I have tried using Holder's inequality but didn't really get anywhere. I don't really have any idea how to approach the problem for either direction...
 A: Here's a proof that (1)$\implies$ (2). 

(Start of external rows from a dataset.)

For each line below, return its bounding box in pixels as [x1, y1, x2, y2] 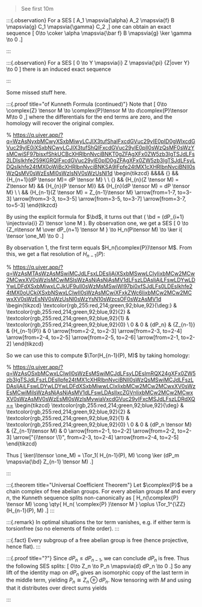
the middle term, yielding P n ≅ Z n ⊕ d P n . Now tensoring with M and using [6, 576, 191, 585]
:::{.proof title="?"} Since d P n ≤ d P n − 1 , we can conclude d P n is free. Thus [6, 554, 189, 563]
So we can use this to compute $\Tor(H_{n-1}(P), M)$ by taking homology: [6, 352, 191, 359]
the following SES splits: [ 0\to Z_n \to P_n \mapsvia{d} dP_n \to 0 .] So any [6, 562, 191, 570]
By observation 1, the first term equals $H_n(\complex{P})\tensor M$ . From [6, 244, 192, 251]
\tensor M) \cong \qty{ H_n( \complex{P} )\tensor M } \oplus [6, 500, 155, 507]
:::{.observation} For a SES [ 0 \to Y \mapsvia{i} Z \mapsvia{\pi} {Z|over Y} [6, 59, 190, 66]
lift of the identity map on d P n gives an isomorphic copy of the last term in [6, 569, 189, 578]

Letting $T_n=n^{-1/p}\sum_1^n \xi_n$, we have
$$
\frac{\xi_n}{n^{1/p}}=T_n - T_{n-1}\cdot \frac{(n-1)^{1/p}}{n^{1/p}}
$$
Letting $n\to\infty$ above, since $T_n\to T$ a.s, and $\frac{(n-1)^{1/p}}{n^{1/p}}\to 1$, we get 
$$\frac{\xi_n}{n^{1/p}}=T_n - T_{n-1}\cdot \frac{(n-1)^{1/p}}{n^{1/p}}\to T-T\cdot 1=0$$
 so that $\xi_n/n^{1/p}\to 0$ a.s. This means $P(|\xi_n|/n^{1/p}>1\text{ i.o.})=P(|\xi_n|^p>n\text{ i.o.})=0$, so (using Borel Cantelli on the last inequality),
$$
E|\xi|^p=\int_0^\infty P(|\xi|^p>t)\,dt\le \sum_{n\ge0} P(|\xi_n|^p>n)<\infty
$$
proving $E|\xi|^p<\infty$. Now, suppose by way of contradiction that $p>1$ and $E\xi\neq0$. Using Jensen's, $E|\xi|^p<\infty$ allows you to show $E|\xi|<\infty$, so by SLLN,
$$
\frac{\sum_{k=1}^n\xi_n}{n}\to E\xi\neq0
$$
almost surely as $n\to\infty$. We also have, since $p>1$, that
$$
\frac1{n^{1/p-1}}\to \infty
$$
Multiplying the two above limits implies that
$$
\frac{\sum_{k=1}^n\xi_n}{n^{1/p}}=T_n\to\infty\qquad\text{a.s.}
$$
contradicting that the limit was finite. Thus, we must have $p\le 1$ or $E\xi=0$.